Across the listing below, how many lines include the word "constant"? The answer is that number, with nothing added.

(Input material Opens)

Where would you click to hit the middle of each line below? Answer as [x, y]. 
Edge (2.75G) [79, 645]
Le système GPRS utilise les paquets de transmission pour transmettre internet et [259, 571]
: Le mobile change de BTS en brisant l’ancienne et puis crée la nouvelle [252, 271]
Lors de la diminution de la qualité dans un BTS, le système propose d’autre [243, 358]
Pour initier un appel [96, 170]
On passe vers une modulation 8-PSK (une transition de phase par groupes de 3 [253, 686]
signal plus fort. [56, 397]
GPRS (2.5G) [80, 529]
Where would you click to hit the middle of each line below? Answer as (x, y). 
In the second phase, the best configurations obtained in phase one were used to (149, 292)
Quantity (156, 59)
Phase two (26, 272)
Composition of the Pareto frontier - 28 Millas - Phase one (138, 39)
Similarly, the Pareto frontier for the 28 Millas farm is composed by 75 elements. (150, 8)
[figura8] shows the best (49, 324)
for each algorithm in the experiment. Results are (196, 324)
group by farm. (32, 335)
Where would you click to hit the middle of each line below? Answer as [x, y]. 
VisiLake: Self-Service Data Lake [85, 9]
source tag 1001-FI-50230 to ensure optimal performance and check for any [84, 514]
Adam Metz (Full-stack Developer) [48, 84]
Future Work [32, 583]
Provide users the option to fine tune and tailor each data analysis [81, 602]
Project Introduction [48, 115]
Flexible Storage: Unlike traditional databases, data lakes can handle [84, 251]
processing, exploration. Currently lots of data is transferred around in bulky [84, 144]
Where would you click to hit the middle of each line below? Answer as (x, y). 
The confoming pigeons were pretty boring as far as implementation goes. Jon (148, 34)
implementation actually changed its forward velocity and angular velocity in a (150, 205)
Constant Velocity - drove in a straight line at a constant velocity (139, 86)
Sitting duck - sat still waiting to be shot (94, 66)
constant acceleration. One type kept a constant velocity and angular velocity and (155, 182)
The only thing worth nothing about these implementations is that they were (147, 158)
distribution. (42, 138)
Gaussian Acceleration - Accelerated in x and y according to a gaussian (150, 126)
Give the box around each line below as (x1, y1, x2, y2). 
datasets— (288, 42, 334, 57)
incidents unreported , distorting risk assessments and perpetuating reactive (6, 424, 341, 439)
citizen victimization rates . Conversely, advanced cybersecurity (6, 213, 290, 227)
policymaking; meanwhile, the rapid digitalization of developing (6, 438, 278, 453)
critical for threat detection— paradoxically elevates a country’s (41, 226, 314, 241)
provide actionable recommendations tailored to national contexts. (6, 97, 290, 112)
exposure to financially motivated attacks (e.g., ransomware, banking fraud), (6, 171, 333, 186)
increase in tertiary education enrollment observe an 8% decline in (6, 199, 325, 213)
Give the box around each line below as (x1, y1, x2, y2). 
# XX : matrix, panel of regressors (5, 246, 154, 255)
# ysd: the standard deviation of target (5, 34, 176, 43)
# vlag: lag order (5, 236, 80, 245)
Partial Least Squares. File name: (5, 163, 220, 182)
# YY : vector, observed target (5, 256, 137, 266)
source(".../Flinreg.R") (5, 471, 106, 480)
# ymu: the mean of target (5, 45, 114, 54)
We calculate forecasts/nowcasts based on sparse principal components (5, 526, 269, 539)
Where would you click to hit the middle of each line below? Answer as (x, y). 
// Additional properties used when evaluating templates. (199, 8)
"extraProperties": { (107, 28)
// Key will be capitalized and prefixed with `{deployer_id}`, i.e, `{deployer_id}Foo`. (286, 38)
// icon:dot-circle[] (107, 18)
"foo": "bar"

(Input material Closes)

Result: 2